Она развязала поясок, и вжикнула «молнией», и расстегнула последний крючок, и ярко-синее, в аляповатых цветочках и бабочках, платье воздушно упало к её ногам, а она легко переступила через эту воздушную аляповатость белыми — почти гипсово-белыми — ступнями антично-правильной формы. Когда Алексей смог наконец оторвать взгляд от ярко-синего с радужной пеной пятна у неё в ногах и медленно поднял глаза, как подросток поднимает пудовую гирю (стараясь показать, что ему это легко и ничего не стоит, а на самом деле напрягаясь изо всех своих мальчишеских сил), и когда их взгляды встретились, Алексей застонал (мысленно) и схватился руками за голову (тоже мысленно), и гибкий импортный карандаш отчётливо хрустнул в его побелевших пальцах, переломившись надвое. Всё что угодно ожидал он увидеть, только не это.

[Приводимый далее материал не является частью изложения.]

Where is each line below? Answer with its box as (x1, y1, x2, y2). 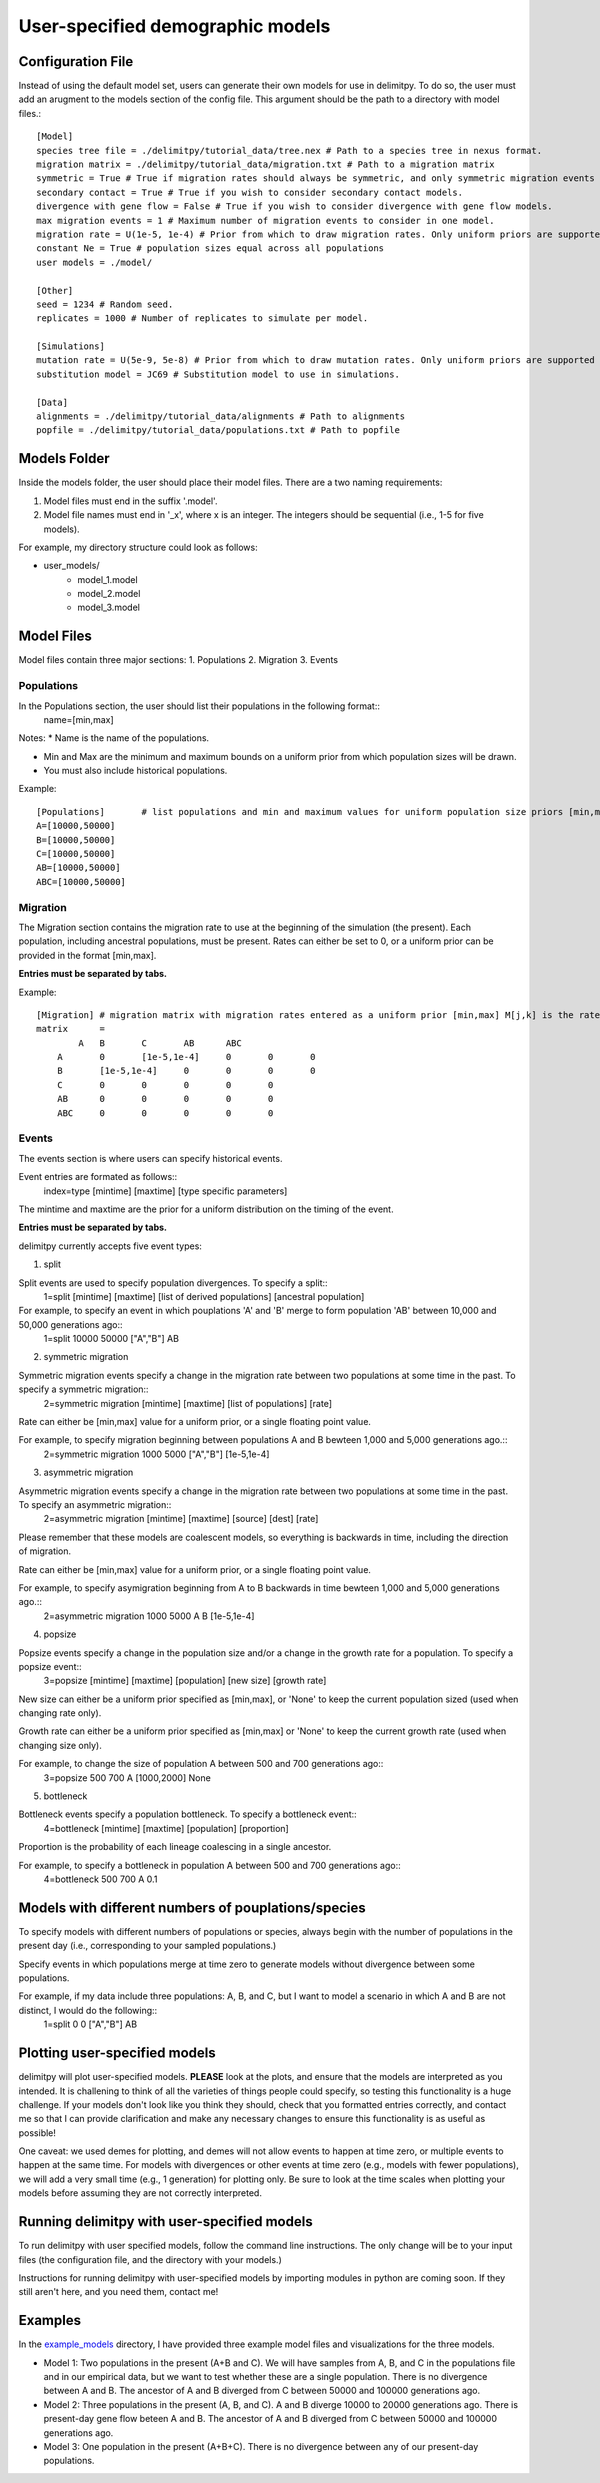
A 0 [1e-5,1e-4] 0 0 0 (56, 1051, 316, 1063)
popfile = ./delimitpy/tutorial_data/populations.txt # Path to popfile (36, 425, 400, 436)
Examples (18, 2312, 82, 2329)
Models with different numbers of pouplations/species (18, 1899, 367, 1916)
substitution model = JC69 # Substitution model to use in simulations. (36, 368, 400, 380)
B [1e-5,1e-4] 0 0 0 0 (56, 1065, 316, 1077)
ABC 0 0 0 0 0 (56, 1107, 274, 1119)
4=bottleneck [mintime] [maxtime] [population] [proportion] (43, 1822, 289, 1834)
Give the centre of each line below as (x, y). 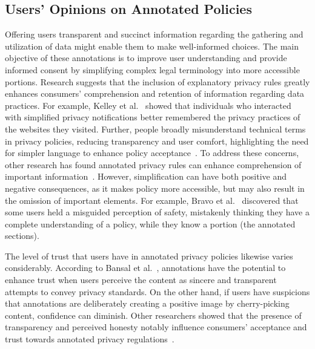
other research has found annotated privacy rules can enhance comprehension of (153, 164)
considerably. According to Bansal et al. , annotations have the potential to (145, 268)
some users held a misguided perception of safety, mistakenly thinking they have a (157, 212)
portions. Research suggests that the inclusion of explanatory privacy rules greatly (157, 81)
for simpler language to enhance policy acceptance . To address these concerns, (152, 153)
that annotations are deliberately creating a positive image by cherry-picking (147, 303)
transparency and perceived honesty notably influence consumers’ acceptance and (156, 327)
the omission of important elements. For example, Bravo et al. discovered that (152, 200)
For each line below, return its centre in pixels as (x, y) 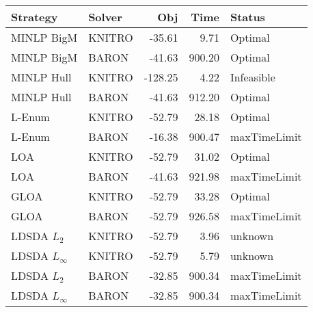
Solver (105, 17)
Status (247, 17)
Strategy (35, 17)
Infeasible (253, 77)
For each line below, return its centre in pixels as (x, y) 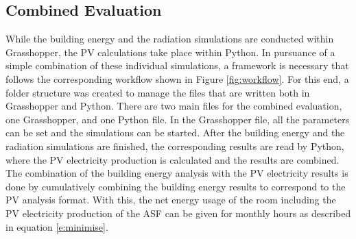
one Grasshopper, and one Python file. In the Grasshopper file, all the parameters (178, 119)
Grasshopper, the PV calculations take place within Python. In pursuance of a (170, 52)
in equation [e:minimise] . (57, 226)
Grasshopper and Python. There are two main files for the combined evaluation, (174, 106)
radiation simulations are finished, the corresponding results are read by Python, (175, 146)
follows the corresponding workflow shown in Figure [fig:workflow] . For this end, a (177, 78)
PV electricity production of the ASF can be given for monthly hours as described (178, 213)
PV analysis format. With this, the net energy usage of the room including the (171, 200)
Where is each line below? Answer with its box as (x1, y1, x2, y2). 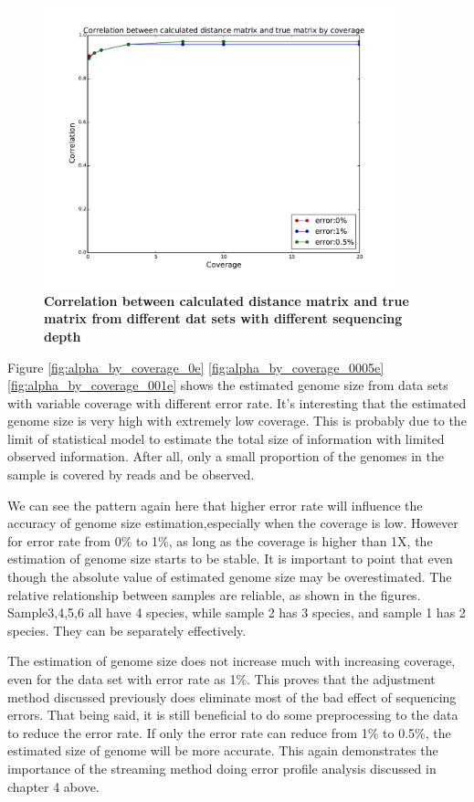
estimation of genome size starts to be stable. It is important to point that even (7, 549, 453, 568)
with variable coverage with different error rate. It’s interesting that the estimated (7, 393, 467, 412)
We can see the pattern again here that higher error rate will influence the (7, 495, 423, 514)
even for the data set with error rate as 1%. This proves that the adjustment (7, 670, 436, 688)
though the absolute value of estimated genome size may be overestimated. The (7, 567, 452, 586)
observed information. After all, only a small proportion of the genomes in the (7, 447, 445, 466)
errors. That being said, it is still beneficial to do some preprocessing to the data (7, 705, 458, 724)
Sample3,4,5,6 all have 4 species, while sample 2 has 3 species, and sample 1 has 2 (7, 603, 466, 622)

Под платьем он не видел ничего. НИЧЕГО.
— Прости, — сказал он сдавленным голосом. — Я не смогу… не сумею. Я был слишком самонадеян. Прости…

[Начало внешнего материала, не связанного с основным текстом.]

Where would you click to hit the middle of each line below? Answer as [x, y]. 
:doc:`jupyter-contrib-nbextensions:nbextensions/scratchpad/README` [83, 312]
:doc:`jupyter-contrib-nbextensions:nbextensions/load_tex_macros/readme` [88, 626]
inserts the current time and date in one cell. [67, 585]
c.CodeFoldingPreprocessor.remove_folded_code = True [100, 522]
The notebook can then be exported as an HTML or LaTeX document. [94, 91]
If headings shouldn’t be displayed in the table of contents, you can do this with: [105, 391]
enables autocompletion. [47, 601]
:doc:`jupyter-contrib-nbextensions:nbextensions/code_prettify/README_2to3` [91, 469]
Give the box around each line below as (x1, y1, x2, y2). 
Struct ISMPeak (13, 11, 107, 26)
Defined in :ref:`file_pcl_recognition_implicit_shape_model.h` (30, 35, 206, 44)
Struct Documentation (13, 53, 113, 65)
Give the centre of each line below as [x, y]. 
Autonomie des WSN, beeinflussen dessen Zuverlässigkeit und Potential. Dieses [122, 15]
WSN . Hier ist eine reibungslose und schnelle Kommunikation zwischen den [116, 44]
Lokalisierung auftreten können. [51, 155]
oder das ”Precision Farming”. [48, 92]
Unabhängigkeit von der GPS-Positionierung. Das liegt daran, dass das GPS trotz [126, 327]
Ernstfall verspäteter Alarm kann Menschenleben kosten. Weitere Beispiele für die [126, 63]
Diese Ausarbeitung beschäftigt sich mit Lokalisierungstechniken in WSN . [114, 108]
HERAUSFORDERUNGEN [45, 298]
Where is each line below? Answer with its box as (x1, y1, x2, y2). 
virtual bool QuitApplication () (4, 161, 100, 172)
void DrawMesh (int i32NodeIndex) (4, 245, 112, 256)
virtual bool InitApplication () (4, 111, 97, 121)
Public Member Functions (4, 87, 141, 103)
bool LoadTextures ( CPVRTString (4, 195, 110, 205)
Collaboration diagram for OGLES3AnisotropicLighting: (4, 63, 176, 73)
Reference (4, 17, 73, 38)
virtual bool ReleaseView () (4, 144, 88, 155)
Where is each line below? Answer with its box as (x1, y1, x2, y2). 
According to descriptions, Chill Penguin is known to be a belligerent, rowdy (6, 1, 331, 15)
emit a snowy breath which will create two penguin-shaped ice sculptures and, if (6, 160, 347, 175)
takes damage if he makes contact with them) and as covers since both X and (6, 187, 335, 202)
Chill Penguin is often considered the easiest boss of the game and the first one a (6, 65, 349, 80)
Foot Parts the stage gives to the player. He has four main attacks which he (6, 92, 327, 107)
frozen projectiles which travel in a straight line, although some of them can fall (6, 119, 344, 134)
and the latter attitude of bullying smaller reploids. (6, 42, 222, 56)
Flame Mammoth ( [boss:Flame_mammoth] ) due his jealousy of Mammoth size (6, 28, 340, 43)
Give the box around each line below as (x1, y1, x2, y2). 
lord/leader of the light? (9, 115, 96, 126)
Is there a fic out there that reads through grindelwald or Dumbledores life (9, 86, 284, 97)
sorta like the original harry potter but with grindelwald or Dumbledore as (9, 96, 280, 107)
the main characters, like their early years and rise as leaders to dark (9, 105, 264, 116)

Он опять не помнил, как её зовут, и лихорадочно перебирал, беззвучно пробуя их языком и губами, все женские имена на «л»: Люба… Лада… Лариса… Лена… Леонсия (или такого нет?)… Лора… Это были ускользающие, рассыпающиеся звуки, существующие сами в себе и сами для себя, не имеющие ни смысла, ни значения. Алексей подозревал, что если даже он сумеет вспомнить её имя и будет абсолютно уверен, что вспомнил правильно, всё равно за этим именем не будет НИЧЕГО — ни серых внимательных глаз, ни чёрных локонов, небрежно схваченных широкой голубой лентой, ни матово-белых ступней античной формы, только что переступивших через ярко-синее невесомое платье.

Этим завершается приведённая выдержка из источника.